Platform - WIN 7 Pro 64 Bit
Server - Win Server 2008 R2 Standard
I have done the following -
Cleared credential manager - NO DIFFERENCE
Reset IE and cleared personal details during reset - NO DIFFERENCE
Tested by logging onto another machine - NO JOY
Recreated their login profile - NO DIFFERENCE
Checked for logged on terminal services accounts - NONE LOGGED IN
Connected devices ie. iPad, iPhone, Android - NONE
I have checked on our DC's and have found the following -
- System
- Provider
[ Name] Microsoft-Windows-Security-Auditing
[ Guid] {54849625-5478-4994-A5BA-3E3B0328C30D}
EventID 4776
Version 0
Level 0
Task 14336
Opcode 0
Keywords 0x8010000000000000
- TimeCreated
[ SystemTime] 2014-01-14T12:43:53.301501000Z
EventRecordID 2042599718
Correlation
- Execution
[ ProcessID] 516
[ ThreadID] 29720
Channel Security
Computer XXXXXXDC02.XXXXXXXXXXXXXX.co.uk
Security
- EventData
PackageName MICROSOFT_AUTHENTICATION_PACKAGE_V1_0
TargetUserName USER A
Workstation XXXXXXXX
Status 0xc0000234
Kind of hit a brick wall now. Any ideas anyone?

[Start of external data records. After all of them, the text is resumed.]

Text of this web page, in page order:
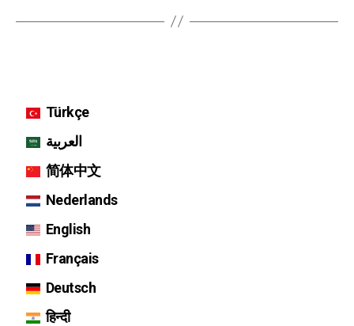
Türkçe
العربية
简体中文
Nederlands
English
Français
Deutsch
हिन्दी
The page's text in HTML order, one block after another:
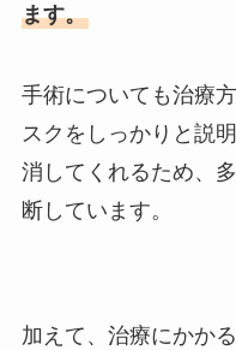
ます。
手術についても治療
スクをしっかりと説
消してくれるため、
断しています。
加えて、治療にかか
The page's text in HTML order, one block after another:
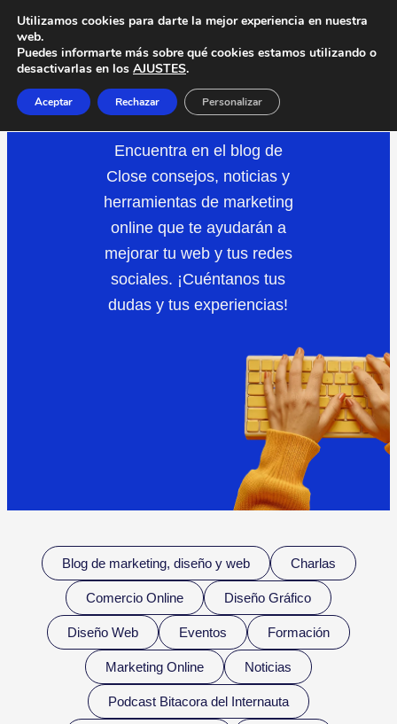
Saltar
al
contenido
REDESSOCIALES
Encuentra en el blog de
Close consejos, noticias y
herramientas de marketing
online que te ayudarán a
mejorar tu web y tus redes
sociales. ¡Cuéntanos tus
dudas y tus experiencias!
Blog de marketing, diseño y web Charlas
Comercio Online Diseño Gráfico
Diseño Web Eventos Formación
Marketing Online Noticias
Podcast Bitacora del Internauta
Utilizamos cookies para darte la mejor experiencia en nuestra
web.
Puedes informarte más sobre qué cookies estamos utilizando o
desactivarlas en los AJUSTES.
Aceptar Rechazar Personalizar
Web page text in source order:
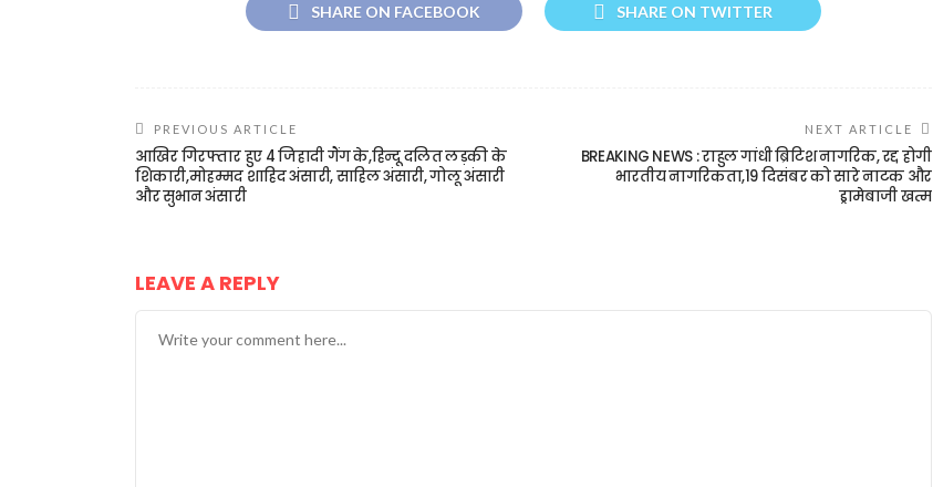
SHARE ON FACEBOOK SHARE ON TWITTER
PREVIOUS ARTICLE
आखिर गिरफ्तार हुए 4 जिहादी गैंग के,हिन्दू दलित लड़की के
शिकारी,मोहम्मद शाहिद अंसारी, साहिल अंसारी, गोलू अंसारी
और सुभान अंसारी
NEXT ARTICLE
BREAKING NEWS : राहुल गांधी ब्रिटिश नागरिक, रद्द होगी
भारतीय नागरिकता,19 दिसंबर को सारे नाटक और
ड्रामेबाजी खत्म
LEAVE A REPLY
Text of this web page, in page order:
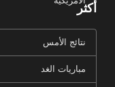
أكثر
نتائج الأمس
مباريات الغد
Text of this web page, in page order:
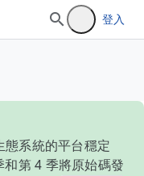
登入
態系統的平台穩定
第 4 季將原始碼發
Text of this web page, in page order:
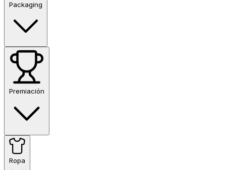
Packaging
Premiación
Ropa
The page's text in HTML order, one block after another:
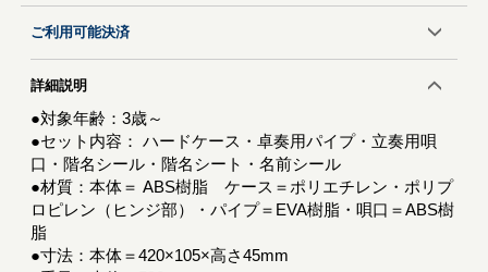
ご利用可能決済
詳細説明
●対象年齢：3歳～
●セット内容： ハードケース・卓奏用パイプ・立奏用唄
口・階名シール・階名シート・名前シール
●材質：本体＝ ABS樹脂 ケース＝ポリエチレン・ポリプ
ロピレン（ヒンジ部）・パイプ＝EVA樹脂・唄口＝ABS樹
脂
●寸法：本体＝420×105×高さ45mm
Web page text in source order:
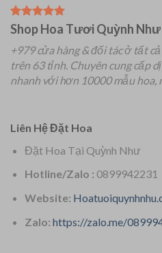
Shop Hoa Tươi Quỳnh Như
+979 cửa hàng & đối tác ở tất
trên 63 tỉnh. Chuyên cung cấp
nhanh với hơn 10000 mẫu hoa,
Liên Hệ Đặt Hoa
Đặt Hoa Tại Quỳnh Như
Hotline/Zalo : 0899942231
Website:
Zalo: https://zalo.me/
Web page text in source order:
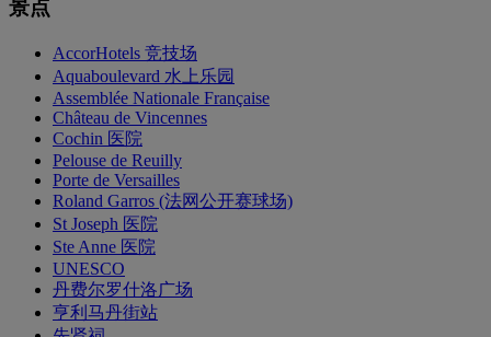
景点
AccorHotels 竞技场
Aquaboulevard 水上乐园
Assemblée Nationale Française
Château de Vincennes
Cochin 医院
Pelouse de Reuilly
Porte de Versailles
Roland Garros (法网公开赛球场)
St Joseph 医院
Ste Anne 医院
UNESCO
丹费尔罗什洛广场
亨利马丹街站
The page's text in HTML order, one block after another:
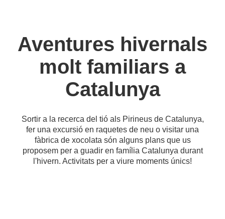
Aventures hivernals
molt familiars a
Catalunya
Sortir a la recerca del tió als Pirineus de Catalunya,
fer una excursió en raquetes de neu o visitar una
fàbrica de xocolata són alguns plans que us
proposem per a guadir en família Catalunya durant
l'hivern. Activitats per a viure moments únics!
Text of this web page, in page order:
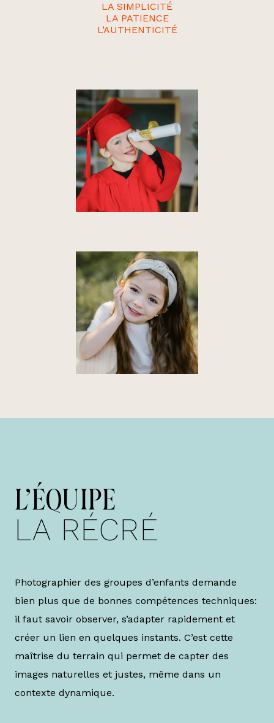
LA SIMPLICITÉ
LA PATIENCE
L’AUTHENTICITÉ
L’ÉQUIPE
LA RÉCRÉ
Photographier des groupes d’enfants demande
bien plus que de bonnes compétences techniques:
il faut savoir observer, s’adapter rapidement et
créer un lien en quelques instants. C’est cette
maîtrise du terrain qui permet de capter des
images naturelles et justes, même dans un
contexte dynamique.
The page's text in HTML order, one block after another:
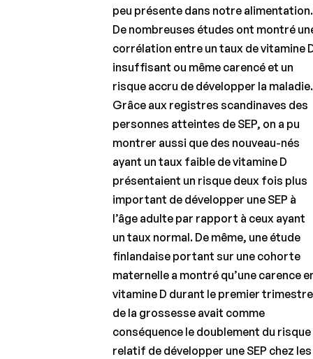
peu présente dans notre alimentation.
De nombreuses études ont montré
corrélation entre un taux de vitamine
insuffisant ou même carencé et un
risque accru de développer la maladie.
Grâce aux registres scandinaves des
personnes atteintes de SEP, on a pu
montrer aussi que des nouveau-nés
ayant un taux faible de vitamine D
présentaient un risque deux fois plus
important de développer une SEP à
l’âge adulte par rapport à ceux ayant
un taux normal. De même, une étude
finlandaise portant sur une cohorte
maternelle a montré qu’une carence
vitamine D durant le premier trimestre
de la grossesse avait comme
conséquence le doublement du risque
relatif de développer une SEP chez les
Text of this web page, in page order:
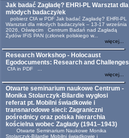
Jak badać Zagładę? EHRI-PL Warsztat dla
młodych badaczy/ek
pobierz CfA w PDF Jak badać Zagładę? EHRI-PL
Warsztat dla młodych badaczy/ek – 13-17 września
2026, Oświęcim Centrum Badań nad Zagładą
Żydów IFiS PAN (członek polskiego w...
więcej...
Research Workshop - Holocaust
Egodocuments: Research and Challenges
CfA in PDF ...
więcej...
Otwarte seminarium naukowe Centrum -
Monika Stolarczyk-Bilardie wygłosi
referat pt. Mobilni świadkowie i
transnarodowe sieci: Zagraniczni
pośrednicy oraz polska hierarchia
kościelna wobec Zagłady (1941–1943)
Otwarte Seminarium Naukowe Monika
Stolarczyk-Bilardie Mobilni świadkowie i

Ill dive straight in with this one as Ive been working on it since 9am today, with little progress.
I have USER A who's account locks out without them even being logged into their machine. The user changed their password yesterday as per company policy and since then it keeps locking out after 3-5 minutes.
Platform - WIN 7 Pro 64 Bit
Server - Win Server 2008 R2 Standard
I have done the following -
Cleared credential manager - NO DIFFERENCE
Reset IE and cleared personal details during reset - NO DIFFERENCE
Tested by logging onto another machine - NO JOY
Recreated their login profile - NO DIFFERENCE
Checked for logged on terminal services accounts - NONE LOGGED IN
Connected devices ie. iPad, iPhone, Android - NONE
I have checked on our DC's and have found the following -
- System
- Provider
[ Name] Microsoft-Windows-Security-Auditing
[ Guid] {54849625-5478-4994-A5BA-3E3B0328C30D}
EventID 4776
Version 0
Level 0
Task 14336
Opcode 0
Keywords 0x8010000000000000
- TimeCreated
[ SystemTime] 2014-01-14T12:43:53.301501000Z
EventRecordID 2042599718
Correlation
- Execution
[ ProcessID] 516
[ ThreadID] 29720
Channel Security
Computer XXXXXXDC02.XXXXXXXXXXXXXX.co.uk
Security
- EventData
PackageName MICROSOFT_AUTHENTICATION_PACKAGE_V1_0
TargetUserName USER A
Workstation XXXXXXXX
Status 0xc0000234
Kind of hit a brick wall now. Any ideas anyone?
Comments
-
tier~ Member Posts: 86 ■■□□□□□□□□Try giving the Account Lockout Status Tool a try.
Does this individual have any apps or services on their machine that would have been manually configured with their old credentials? A connection to a fileshare? Sharepoint portal?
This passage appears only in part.